For a long time, the Orioles played in their own concrete donut, Memorial Stadium, along with Baltimore’s football team, the Colts. When the Colts left for Indianapolis (citing Memorial Stadium as a reason), many began to fear the baseball team might also “leave town for greener ballparks,” says Larry Lucchino, who was President of the Orioles in the late 1980s. The team’s owner Edward Bennett Williams wanted to build a nice new multipurpose stadium — with that, the city could try and court another football team back to Baltimore. But Lucchino had another idea:
“Let’s look at the most successful baseball franchises out there. The Yankees in Yankee Stadium. The Cubs in Wrigley Field. The Red Sox in Fenway Park. And what did they have in common? They all played in a baseball-only facility, a facility that was designed for baseball and did not compromise architecturally for other other sports.”
Those ballparks were old and idiosyncratic, and Lucchino argued that a new ballpark could carry on that tradition and aesthetic — “an old-fashioned traditional baseball park with modern amenities,” he recites. “If we used that phrase once we used it ten thousand times.” He was so committed to this idea he banned Orioles employees from using the word “stadium” and collected fines when people said the “s-word” around him.
The new ball park would be built right downtown. This was seen as a way to revitalize downtown Baltimore, and the team managed to secure public funding. The Maryland Stadium Authority hired architects from Populous (known at the time as HOK Sport) to work with the Orioles own design director, Janet Marie Smith.
It was Smith’s job to ensure that the team stayed true to Lucchino’s vision of an old fashioned park. One of her key observations was that older ballparks were wedged into tight urban environments, and shaped by surrounding structures. Each ballpark had different dimensions, depending on the plot of land on which it was built. In most sports, the playing field is completely standardized, but not baseball.
“There are rules about the infield,” Smith explains.”You’ve got to have 90 feet between the bases 60 feet six inches from home plate to the pitcher’s mound. But there’s no rule about the outfield.” This fact led to a lot of irregular shapes and dimensions. That variety means that some ballparks are better for pitchers while others are better for hitters. Some parks give up more home runs to right-handed batters, others to lefties, and so forth. “The park itself really does shape the outcome of the game,” says Smith.
To make the new ballpark fit the neighborhood, they decided to leave an old abandoned brick warehouse in place and shape the field around it. This choice ended up informing the rest of the design, right down to the shape of the stands and the construction materials (brick and iron).
Attendance at games shot up in the new stadium. In their first two seasons at Camden Yards, the Orioles had the second-highest attendance in the major leagues. Pretty soon other teams started to take notice and they sought to emulate Baltimore’s success.
In 1994, another old-fashioned baseball-only ballpark called Jacob’s Field opened in downtown Cleveland. And that was just the beginning. Pretty soon, all new ballparks were being designed to look like old ones.

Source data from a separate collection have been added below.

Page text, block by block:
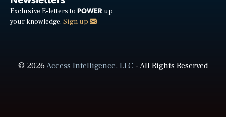
Exclusive E-letters to POWER up
your knowledge. Sign up
© 2026Access Intelligence, LLC- All Rights Reserved
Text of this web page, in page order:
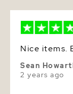
Nice items.
Sean
2 years ago
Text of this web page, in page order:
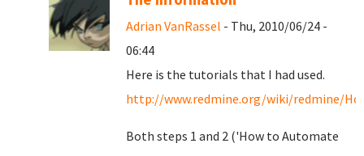
Adrian VanRassel - Thu, 2010/06/24 -
06:44
Here is the tutorials that I had used.
http://www.redmine.org/wiki/redmine/
Both steps 1 and 2 ('How to Automate
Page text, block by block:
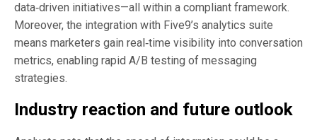
data‑driven initiatives—all within a compliant framework.
Moreover, the integration with Five9’s analytics suite
means marketers gain real‑time visibility into conversation
metrics, enabling rapid A/B testing of messaging
strategies.
Industry reaction and future outlook
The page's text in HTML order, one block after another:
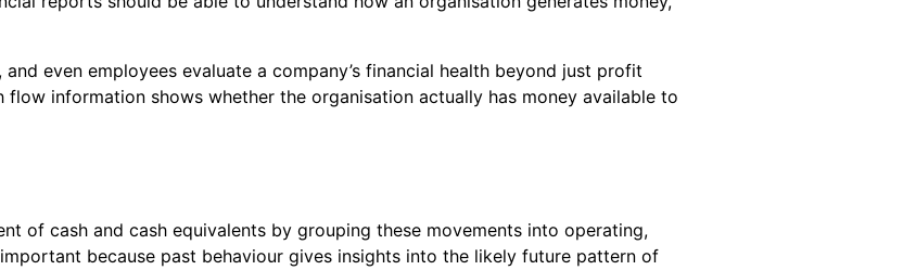
even employees evaluate a company’s financial health beyond just profit
information shows whether the organisation actually has money available to
of cash and cash equivalents by grouping these movements into operating,
because past behaviour gives insights into the likely future pattern of

In the 25 years since Camden opened there have been 20 new stadiums built, and there is not a concrete donut in the bunch. Like Camden Yards, most of these new stadiums have been built close to city centers — and most have been paid for in part with public money.
Cities were sold on the idea that downtown parks would be a boon for everyone involved. “Here’s something that’s supposedly a win-win-win,” explains Neil DeMause, a journalist who studies stadium economics. “It’s a win for the team because they get you know new revenue. It’s a win for the fans because they get a stadium that they love, and it’s a win for the city because they get to revitalize a district.”
But it’s not clear that building a baseball stadium is the best way to revitalize a neighborhood — most local businesses can’t rely on baseball crowds showing up for 81 games a year. And then there is the question of whether the public should have to pay for privately owned buildings. Sports may be important for city identities and fans, but teams are still businesses — owned by very wealthy individuals.
Difficult questions about function and funding have not, however, stopped the retro ballpark building boom. Across the country, baseball teams have done everything they can to follow the Camden template. They even go to the same architecture firm, Populous (formerly known as HOK Sport).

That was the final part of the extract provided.